Because Cosatu is affiliated to the ANC, this tension runs through the unions too, between those who are loyal to the party, and those who put members first. It is this dynamic that has lead to splits in the miners’ union NUM, and the transport workers’ union SATAWU, and contributed to the violence at Marikana.

Vavi has strongly criticised these tendencies in Cosatu, and been very vocal about the need of the federation to put members first. And in doing so, he has angered a number of union leaders. At heart, the political division is over where power should lie – in parliament, or the shop floor? Do we change society from above or below?

There were attempts to oust Vavi at last year’s Cosatu congress. These were unsuccessful due to his rank-and-file popularity. Having failed to remove Vavi through democratic means, it seems that his enemies – mostly from NUM and the police and prisons union POPCRU – have resorted to allegations of corruption. He is also accused of siding with NGOs, social movements and opposition parties against the government.
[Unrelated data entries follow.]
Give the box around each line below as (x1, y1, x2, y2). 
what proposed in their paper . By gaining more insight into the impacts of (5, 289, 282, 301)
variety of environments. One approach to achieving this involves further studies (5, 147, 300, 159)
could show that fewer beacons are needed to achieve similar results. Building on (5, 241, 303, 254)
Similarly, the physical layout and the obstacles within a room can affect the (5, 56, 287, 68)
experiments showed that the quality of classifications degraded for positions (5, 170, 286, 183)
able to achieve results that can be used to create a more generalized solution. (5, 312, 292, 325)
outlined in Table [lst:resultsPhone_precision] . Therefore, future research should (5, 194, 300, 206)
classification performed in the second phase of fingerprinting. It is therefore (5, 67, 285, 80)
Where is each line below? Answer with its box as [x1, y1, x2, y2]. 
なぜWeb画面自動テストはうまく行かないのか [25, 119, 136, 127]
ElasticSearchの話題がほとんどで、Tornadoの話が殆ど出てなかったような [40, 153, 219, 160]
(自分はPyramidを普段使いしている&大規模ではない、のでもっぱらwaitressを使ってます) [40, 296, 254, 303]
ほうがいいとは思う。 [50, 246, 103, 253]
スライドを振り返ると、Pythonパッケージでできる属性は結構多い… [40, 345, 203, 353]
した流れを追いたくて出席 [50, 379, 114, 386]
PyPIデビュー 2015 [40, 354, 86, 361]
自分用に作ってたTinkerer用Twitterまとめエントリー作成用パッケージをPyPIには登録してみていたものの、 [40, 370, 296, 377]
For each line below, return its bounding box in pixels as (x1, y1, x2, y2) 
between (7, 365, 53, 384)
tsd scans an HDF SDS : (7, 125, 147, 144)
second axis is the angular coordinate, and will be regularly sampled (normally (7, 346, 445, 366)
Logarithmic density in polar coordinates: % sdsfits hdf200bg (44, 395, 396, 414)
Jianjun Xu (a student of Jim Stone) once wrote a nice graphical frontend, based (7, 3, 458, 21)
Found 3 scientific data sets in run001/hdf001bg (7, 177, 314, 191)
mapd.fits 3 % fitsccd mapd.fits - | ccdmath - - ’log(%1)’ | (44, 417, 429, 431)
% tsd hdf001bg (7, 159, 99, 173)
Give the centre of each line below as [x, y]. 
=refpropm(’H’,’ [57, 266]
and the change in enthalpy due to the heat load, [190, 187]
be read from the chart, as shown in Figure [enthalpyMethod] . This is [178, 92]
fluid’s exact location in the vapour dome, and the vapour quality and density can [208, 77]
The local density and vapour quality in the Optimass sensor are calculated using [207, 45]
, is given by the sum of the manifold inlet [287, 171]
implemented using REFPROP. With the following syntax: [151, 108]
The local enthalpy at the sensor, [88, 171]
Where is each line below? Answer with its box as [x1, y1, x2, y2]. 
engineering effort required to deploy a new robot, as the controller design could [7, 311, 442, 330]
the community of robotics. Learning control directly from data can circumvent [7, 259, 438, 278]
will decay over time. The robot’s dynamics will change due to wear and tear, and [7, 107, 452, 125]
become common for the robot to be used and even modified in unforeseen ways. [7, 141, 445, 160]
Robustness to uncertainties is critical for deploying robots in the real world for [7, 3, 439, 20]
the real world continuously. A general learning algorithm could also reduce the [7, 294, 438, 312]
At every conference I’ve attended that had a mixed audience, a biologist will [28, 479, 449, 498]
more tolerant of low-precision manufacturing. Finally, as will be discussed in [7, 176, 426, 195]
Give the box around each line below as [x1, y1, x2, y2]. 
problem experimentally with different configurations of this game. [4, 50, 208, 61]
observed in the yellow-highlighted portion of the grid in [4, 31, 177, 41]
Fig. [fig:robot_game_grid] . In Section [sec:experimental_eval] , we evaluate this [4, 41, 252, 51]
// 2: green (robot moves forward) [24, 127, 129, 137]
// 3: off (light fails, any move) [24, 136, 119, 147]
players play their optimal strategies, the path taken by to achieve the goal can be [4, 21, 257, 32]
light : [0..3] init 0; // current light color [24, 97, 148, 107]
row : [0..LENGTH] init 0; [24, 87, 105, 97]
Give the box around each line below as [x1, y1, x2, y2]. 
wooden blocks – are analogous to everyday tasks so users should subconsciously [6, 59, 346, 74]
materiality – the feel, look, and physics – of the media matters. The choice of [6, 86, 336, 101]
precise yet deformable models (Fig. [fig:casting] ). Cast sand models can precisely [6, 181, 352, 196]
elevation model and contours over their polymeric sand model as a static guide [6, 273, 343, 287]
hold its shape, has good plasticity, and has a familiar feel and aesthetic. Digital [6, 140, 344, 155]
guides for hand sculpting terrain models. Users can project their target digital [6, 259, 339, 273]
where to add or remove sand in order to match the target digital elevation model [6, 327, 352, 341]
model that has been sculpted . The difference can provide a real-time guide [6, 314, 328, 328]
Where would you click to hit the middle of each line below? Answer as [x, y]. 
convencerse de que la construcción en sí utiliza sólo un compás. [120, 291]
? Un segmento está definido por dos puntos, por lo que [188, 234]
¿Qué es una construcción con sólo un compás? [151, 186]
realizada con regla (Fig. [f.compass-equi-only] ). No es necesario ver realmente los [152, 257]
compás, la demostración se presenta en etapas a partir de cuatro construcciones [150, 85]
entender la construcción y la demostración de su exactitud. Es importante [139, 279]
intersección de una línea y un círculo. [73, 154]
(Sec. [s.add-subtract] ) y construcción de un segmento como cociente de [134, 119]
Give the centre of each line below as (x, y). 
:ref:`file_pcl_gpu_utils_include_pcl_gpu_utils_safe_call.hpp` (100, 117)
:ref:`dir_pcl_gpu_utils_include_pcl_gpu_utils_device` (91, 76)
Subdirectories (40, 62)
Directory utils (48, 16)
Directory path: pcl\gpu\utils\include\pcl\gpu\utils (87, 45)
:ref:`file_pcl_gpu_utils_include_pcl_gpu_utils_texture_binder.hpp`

His real crime seems to be that he puts workers’ interests before those of the party and government.

Corruption is a major problem in South Africa, and Vavi is a significant thorn in the side of those trying to turn South Africa into a kleptocrat’s paradise. If his enemies succeed, it will be a major retrograde step for the country.

Mexico: powerful union leader punished for “disloyalty”
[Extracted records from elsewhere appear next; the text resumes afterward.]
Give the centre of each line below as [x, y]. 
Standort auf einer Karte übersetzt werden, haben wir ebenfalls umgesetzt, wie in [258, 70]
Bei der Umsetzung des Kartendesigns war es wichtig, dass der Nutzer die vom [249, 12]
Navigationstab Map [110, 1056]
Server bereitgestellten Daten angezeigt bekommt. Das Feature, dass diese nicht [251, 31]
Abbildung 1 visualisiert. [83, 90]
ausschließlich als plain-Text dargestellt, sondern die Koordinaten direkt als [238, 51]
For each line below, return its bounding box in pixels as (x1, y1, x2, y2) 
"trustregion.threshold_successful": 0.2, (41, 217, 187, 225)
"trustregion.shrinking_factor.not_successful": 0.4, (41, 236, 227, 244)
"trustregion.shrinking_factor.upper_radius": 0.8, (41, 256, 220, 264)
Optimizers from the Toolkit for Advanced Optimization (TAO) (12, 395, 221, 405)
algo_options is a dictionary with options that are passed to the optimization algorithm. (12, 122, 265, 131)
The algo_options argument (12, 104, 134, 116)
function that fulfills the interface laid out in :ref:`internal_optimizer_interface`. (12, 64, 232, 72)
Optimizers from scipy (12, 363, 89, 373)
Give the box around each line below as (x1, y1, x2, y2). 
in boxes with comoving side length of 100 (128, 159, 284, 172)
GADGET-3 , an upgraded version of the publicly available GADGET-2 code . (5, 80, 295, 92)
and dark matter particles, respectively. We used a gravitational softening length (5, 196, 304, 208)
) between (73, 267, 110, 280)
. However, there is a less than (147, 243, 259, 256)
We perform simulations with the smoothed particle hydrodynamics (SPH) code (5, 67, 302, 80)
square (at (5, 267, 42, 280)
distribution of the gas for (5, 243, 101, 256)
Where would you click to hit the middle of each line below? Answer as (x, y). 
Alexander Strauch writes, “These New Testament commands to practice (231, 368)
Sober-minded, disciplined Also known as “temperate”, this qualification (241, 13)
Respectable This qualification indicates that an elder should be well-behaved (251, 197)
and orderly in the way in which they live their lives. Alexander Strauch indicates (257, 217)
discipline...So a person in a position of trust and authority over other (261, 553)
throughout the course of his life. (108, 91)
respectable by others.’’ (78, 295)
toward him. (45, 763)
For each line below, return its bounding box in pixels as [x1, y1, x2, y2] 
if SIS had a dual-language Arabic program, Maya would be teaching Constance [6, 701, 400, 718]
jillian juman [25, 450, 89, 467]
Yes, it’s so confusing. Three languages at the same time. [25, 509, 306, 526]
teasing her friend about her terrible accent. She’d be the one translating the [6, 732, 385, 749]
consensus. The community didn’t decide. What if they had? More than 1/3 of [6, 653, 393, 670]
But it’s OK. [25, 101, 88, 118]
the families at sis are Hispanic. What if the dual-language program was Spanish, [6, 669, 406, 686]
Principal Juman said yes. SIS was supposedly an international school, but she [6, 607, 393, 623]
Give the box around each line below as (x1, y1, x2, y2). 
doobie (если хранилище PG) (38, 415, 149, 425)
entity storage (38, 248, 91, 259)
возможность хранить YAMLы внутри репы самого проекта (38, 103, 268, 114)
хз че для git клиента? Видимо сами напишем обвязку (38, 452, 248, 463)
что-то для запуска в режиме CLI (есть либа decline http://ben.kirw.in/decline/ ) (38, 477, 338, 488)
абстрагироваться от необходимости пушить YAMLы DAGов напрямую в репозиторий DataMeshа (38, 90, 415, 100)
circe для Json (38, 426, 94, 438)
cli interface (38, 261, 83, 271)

In Mexico, the leader of the SNTE teachers’ union, Esther Gordillo, has been charged with fraud and organised crime. With 1.5 million members, her union is the biggest in Latin America, and she is a powerful political figure. She has been in position for 20 years, and there have been numerous fraud allegations against her during this period.

Gordillo and her union have always been allied to the nominally centre-left Institutional Revolutionary Party (PRI), which has ruled Mexico since 1929, except for a brief recent period when power passed to the right-wing PAN. In 2006, after forming her own party, Gordillo put her union’s support into the alliance behind Felipe Calderon of the PAN, and the PAN narrowly won. Given her powerful voting block, Gordillo is probably responsible for the PAN victory, and many in the PRI saw her as a traitor.

At the last Mexican general election in 2012, the PRI were returned to power on a platform that included significant educational reforms, opposed by the unions. There is speculation that the charges against Gordillo are punishment for resisting the reforms, and for backing the PAN.

In Gordillo’s case, there seem to be grounds for the charges – she has lived a very lavish lifestyle for many years, and patronage is a major factor of Mexican political life.

Conclusion

Both of these cases go to the heart of how unions conduct their business in a hostile environment, and should have resonances in most countries. Do we rely on political parties to change things for us, or do we build union strength and power at the workplace, and through collective bargaining? Or do we do both? This is certainly a difficult balancing act that needs a tremendous amount of skill, integrity and strategy to carry out effectively.

In the UK, a new breed of trade union leaders, such as Unite’s Len McCluskey and Mark Serwotka of the PCS, seem to be managing this difficult balance brilliantly.

Mexico and South Africa are not the only countries were unions have had to do deals with political parties. However unpalatable realpolitik becomes, union activists need to ensure that workers’ needs are being put first.